In the present study the metals were measured in the whole blood which primarily reflects the actual metal exposure. The limitation in reflecting the body burden prior to the disease will be further discussed in a manuscript particularly focusing on the effects of metals on the risk of breast cancer from the same study population (manuscript is in preparation).

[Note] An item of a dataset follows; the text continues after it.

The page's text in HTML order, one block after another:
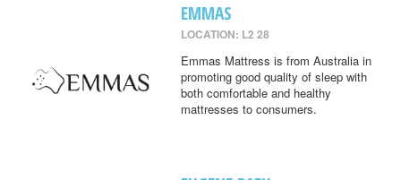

There are some weaknesses in the presented study. Firstly, the few subjects involved, 31 cases and 115 controls, gives a poor statistically power. However, the highly related serum PFC levels with the risk of BC cancer did persist in all our effort to make up a better case-control frequency match. The number of controls in the West region (especially in Nuuk) was higher than other regions and may have impact on the final results. Therefore we also evaluated the data by reducing the number of Nuuk control subjects by matching the age and BMI with the cases in Nuuk to obtain similar cases/control ratio as for the other regions. Similar data was found between the data presented and upon including the reduced and matched data of Nuuk controls (not shown). However, a trend of higher level of organochlorine pesticides (OCPs) and competitive xenoestrogenic transactivity (XERcomp) for cases was observed being significant by including the reduced and matched data of Nuuk controls, whereas the observed significant difference between cases and controls at the highest PCB quartile and XAR transactivity disappeared probably due to reduced statistical power (data not shown).